The high-leverage role is increasingly this: define objectives clearly, sequence work intelligently, validate outcomes quickly.
In other words, less manual clicking, more operational direction.
That is not “doing less.” It is doing a different category of work.
Why experience matters more, not less
There is a common fear that AI flattens expertise.
I do not see that.
What I see is that AI amplifies the person who can:
- Frame the right objective
- Spot weak assumptions
- Catch subtle errors
- Decide what matters now versus later
Those are judgment skills built over years of messy real-world projects.
In my own path, running PalmTech Computer Solutions for over 20 years taught me that operations fail at the seams: handoffs, unclear ownership, missing verification. After selling that business and moving into AI consulting through White Rabbit Advisory Group, I have found the same truth still holds.
AI helps with execution speed. Experience determines whether that speed goes in the right direction.
Security and control still matter
I am CISSP certified, so my default posture has always been to ask, “Where is this running, who controls it, and what are the failure modes?”
That is one reason my assistant runs on a Linux VM at my house rather than being treated as a black-box SaaS dependency.
For me, that local control is not nostalgia. It is operational discipline.
If a workflow is core to business continuity, you should know how it is wired and where your data paths actually go.
Today’s OneDrive backup issue was a good reminder. Silent failures are dangerous because they feel like success. AI helped surface and fix it quickly, but the bigger lesson is governance: verify, do not assume.
This is different from previous waves
Cloud transformed infrastructure economics.
Mobile transformed user access.
AI, in this form, transforms managerial bandwidth.
That is the difference I felt this morning.
The limiting factor was no longer “Can I personally execute each task?”
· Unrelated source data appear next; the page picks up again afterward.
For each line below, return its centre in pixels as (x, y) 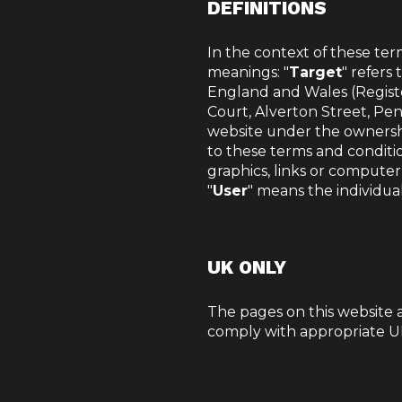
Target (315, 72)
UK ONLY (247, 267)
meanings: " (248, 72)
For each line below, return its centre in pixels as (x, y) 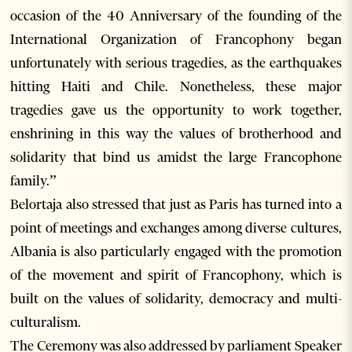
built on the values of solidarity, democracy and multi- (176, 299)
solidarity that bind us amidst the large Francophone (176, 158)
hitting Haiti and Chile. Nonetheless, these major (176, 87)
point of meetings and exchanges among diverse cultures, (176, 228)
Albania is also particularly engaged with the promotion (176, 252)
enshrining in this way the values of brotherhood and (176, 134)
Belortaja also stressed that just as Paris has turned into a (176, 205)
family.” (34, 181)
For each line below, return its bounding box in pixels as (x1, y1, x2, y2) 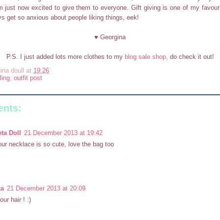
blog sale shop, (124, 53, 168, 61)
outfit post (14, 74, 42, 82)
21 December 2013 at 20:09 (7, 184, 85, 192)
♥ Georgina (94, 33, 126, 41)
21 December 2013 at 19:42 (24, 129, 103, 137)
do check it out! (167, 53, 214, 61)
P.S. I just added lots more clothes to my (6, 53, 125, 61)
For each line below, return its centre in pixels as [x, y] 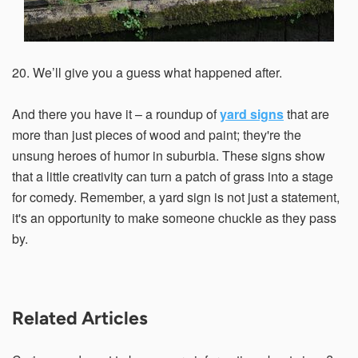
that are [306, 114]
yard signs [252, 114]
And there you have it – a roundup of [116, 114]
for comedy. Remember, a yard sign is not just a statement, [176, 197]
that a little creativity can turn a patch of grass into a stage [173, 176]
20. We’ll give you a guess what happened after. [147, 72]
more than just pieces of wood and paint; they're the [157, 135]
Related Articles [80, 318]
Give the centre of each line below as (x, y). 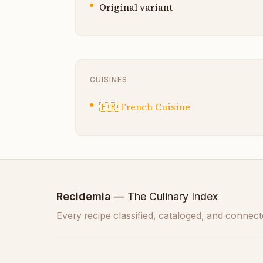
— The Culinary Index (164, 196)
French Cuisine (155, 107)
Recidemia (84, 196)
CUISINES (109, 79)
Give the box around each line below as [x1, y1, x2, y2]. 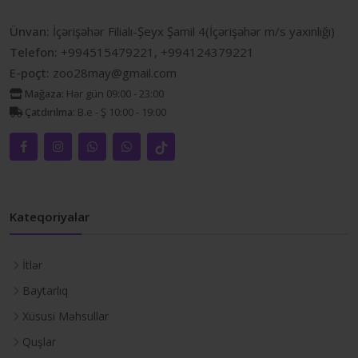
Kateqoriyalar [10, 209, 89, 225]
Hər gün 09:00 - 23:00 [64, 86, 164, 101]
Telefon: [10, 44, 61, 61]
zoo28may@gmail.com [53, 65, 177, 82]
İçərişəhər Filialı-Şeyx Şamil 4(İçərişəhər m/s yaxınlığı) [53, 23, 335, 40]
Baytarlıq [22, 283, 68, 299]
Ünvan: [10, 23, 53, 40]
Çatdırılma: [25, 105, 75, 120]
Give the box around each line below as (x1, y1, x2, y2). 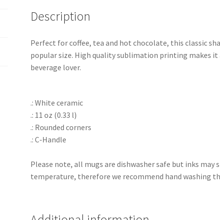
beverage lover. (30, 62, 82, 72)
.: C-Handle (30, 135, 67, 145)
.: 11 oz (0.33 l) (30, 110, 77, 120)
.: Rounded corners (30, 122, 92, 133)
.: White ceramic (30, 98, 83, 108)
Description (30, 8, 91, 24)
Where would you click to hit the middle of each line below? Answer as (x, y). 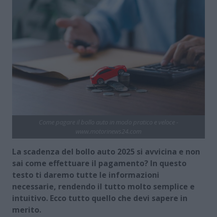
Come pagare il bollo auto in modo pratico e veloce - (108, 122)
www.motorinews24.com (108, 131)
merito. (27, 209)
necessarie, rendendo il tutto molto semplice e (103, 186)
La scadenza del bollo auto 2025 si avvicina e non (106, 151)
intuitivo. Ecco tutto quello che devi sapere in (100, 198)
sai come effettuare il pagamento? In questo (99, 163)
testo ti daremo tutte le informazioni (86, 175)
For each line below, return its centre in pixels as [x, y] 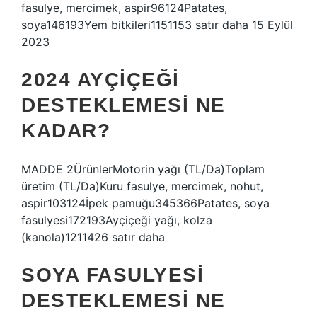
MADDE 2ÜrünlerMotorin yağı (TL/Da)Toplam [143, 169]
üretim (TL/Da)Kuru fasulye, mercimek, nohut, [142, 186]
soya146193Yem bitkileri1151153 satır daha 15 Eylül [157, 25]
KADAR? [66, 131]
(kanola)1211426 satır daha [93, 237]
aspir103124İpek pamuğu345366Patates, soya [145, 203]
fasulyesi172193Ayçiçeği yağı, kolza [117, 220]
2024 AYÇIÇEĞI [100, 80]
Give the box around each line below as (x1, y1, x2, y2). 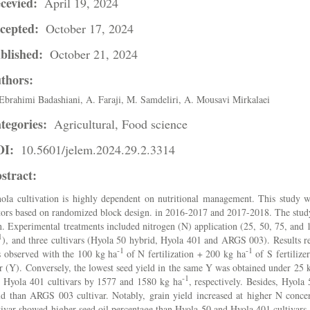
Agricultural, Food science (54, 116, 188, 132)
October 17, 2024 (46, 20, 134, 37)
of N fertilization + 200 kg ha (126, 247, 246, 260)
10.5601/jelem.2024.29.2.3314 (21, 141, 176, 158)
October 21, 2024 (50, 46, 138, 62)
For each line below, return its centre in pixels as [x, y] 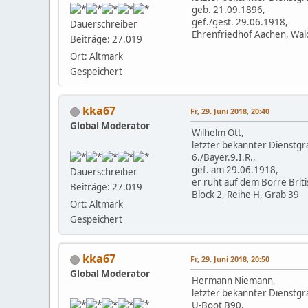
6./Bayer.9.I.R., [224, 157]
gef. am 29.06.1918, [235, 169]
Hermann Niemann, [234, 280]
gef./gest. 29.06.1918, [240, 22]
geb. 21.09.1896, [229, 10]
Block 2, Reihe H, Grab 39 [245, 194]
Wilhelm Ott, [218, 132]
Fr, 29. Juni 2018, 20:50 [230, 258]
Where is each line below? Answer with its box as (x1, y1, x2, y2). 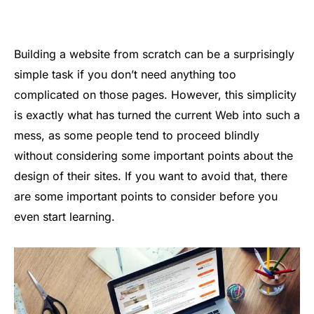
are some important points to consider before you (14, 189, 278, 203)
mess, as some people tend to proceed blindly (14, 128, 259, 142)
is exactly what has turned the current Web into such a (14, 107, 300, 122)
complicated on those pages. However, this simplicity (14, 87, 296, 102)
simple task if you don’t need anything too (14, 67, 236, 81)
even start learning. (14, 209, 115, 224)
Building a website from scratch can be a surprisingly (14, 46, 294, 61)
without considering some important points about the (14, 148, 293, 163)
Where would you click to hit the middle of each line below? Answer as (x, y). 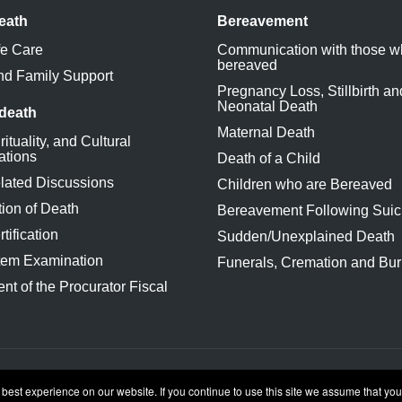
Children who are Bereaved (305, 184)
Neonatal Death (267, 106)
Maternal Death (266, 132)
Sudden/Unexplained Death (306, 236)
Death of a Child (269, 158)
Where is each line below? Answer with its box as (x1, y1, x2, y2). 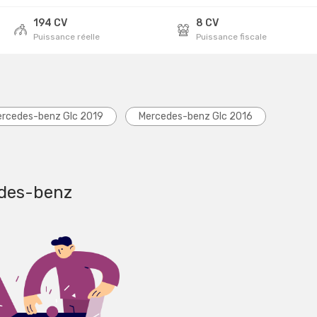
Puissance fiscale (196, 31, 267, 42)
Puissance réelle (33, 31, 100, 42)
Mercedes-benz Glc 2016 (139, 110, 253, 122)
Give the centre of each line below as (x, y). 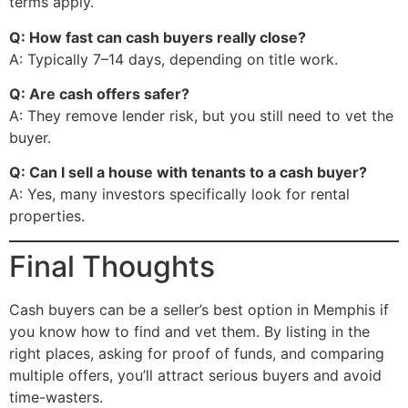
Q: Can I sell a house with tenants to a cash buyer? (188, 173)
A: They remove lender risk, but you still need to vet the (201, 116)
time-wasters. (56, 397)
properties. (47, 216)
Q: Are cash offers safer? (99, 94)
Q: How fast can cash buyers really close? (158, 37)
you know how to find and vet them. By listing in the (189, 331)
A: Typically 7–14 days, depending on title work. (173, 59)
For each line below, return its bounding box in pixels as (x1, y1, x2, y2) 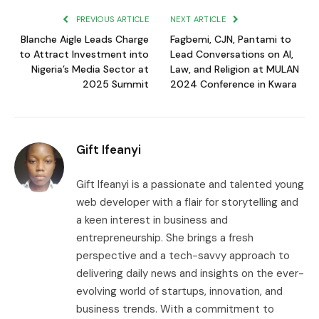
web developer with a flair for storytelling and (76, 195, 298, 210)
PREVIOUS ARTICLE (73, 14, 149, 25)
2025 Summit (83, 78, 149, 91)
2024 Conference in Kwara (170, 78, 297, 91)
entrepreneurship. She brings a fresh (76, 231, 253, 246)
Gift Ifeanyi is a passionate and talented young (76, 177, 304, 192)
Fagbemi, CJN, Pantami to (170, 33, 291, 46)
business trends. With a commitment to (76, 302, 274, 317)
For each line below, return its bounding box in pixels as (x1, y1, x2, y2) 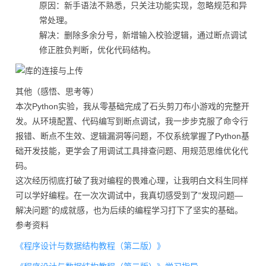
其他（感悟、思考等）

The limiting factor became “Can I direct work clearly enough to keep throughput high and quality intact?”
That is a new operating model for knowledge work.
What this means for consultants and IT professionals
If you are in consulting, managed services, or technical leadership, the practical implication is straightforward:
Your edge will come from orchestration quality.
That includes:
- Task decomposition
- Prompt and instruction precision
- Verification discipline
- Cross-domain context management
- Cost-aware model selection
The consultant who can combine those skills will deliver better outcomes faster than teams still structured around serial handoffs.
This does not eliminate specialists. It changes when and how you need them.
A personal note on reinvention
Reinvention in tech is rarely comfortable. You carry habits from the last successful era, and many of those habits are still useful.
But every so often, you hit a morning that makes the direction undeniable.
Today was one of those mornings for me.
I was not trying to prove a point. I was trying to clear a workload before the day got noisy. By 9:00 AM, I realized I had moved through research, content, SEO, systems reliability, and planning from one seat at breakfast.
That does not happen by accident. It happens when experience and new tooling align.
Looking ahead
I will be sharing more of these practical operating patterns in upcoming talks, including the IAMCP Carolinas Chapter meeting on April 21, where I am speaking on generative AI and the future of the IT consultant.
Additional speaking updates are posted here: speaking.html
If this morning taught me anything, it is this: after 27+ years in tech, the most valuable skill now is not just solving the work yourself. It is building a system where the right work gets done quickly, correctly, and with intent.